Provided material>
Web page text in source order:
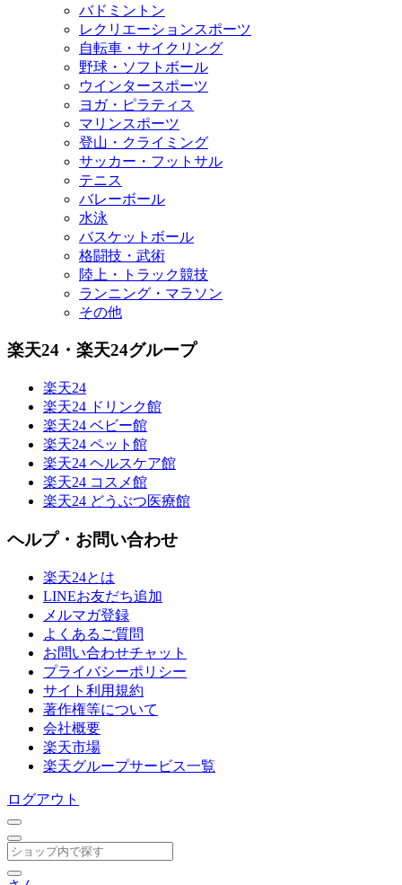
バドミントン
レクリエーションスポーツ
自転車・サイクリング
野球・ソフトボール
ウインタースポーツ
ヨガ・ピラティス
マリンスポーツ
登山・クライミング
サッカー・フットサル
テニス
バレーボール
水泳
バスケットボール
格闘技・武術
陸上・トラック競技
ランニング・マラソン
その他
楽天24・楽天24グループ
楽天24
楽天24 ドリンク館
楽天24 ベビー館
楽天24 ペット館
楽天24 ヘルスケア館
楽天24 コスメ館
楽天24 どうぶつ医療館
ヘルプ・お問い合わせ
楽天24とは
LINEお友だち追加
メルマガ登録
よくあるご質問
お問い合わせチャット
プライバシーポリシー
サイト利用規約
著作権等について
会社概要
楽天市場
楽天グループサービス一覧
ログアウト

Prompt> Omit the pictures; print the records above exactly.

Written response>
Web page text in source order:
バドミントン
レクリエーションスポーツ
自転車・サイクリング
野球・ソフトボール
ウインタースポーツ
ヨガ・ピラティス
マリンスポーツ
登山・クライミング
サッカー・フットサル
テニス
バレーボール
水泳
バスケットボール
格闘技・武術
陸上・トラック競技
ランニング・マラソン
その他
楽天24・楽天24グループ
楽天24
楽天24 ドリンク館
楽天24 ベビー館
楽天24 ペット館
楽天24 ヘルスケア館
楽天24 コスメ館
楽天24 どうぶつ医療館
ヘルプ・お問い合わせ
楽天24とは
LINEお友だち追加
メルマガ登録
よくあるご質問
お問い合わせチャット
プライバシーポリシー
サイト利用規約
著作権等について
会社概要
楽天市場
楽天グループサービス一覧
ログアウト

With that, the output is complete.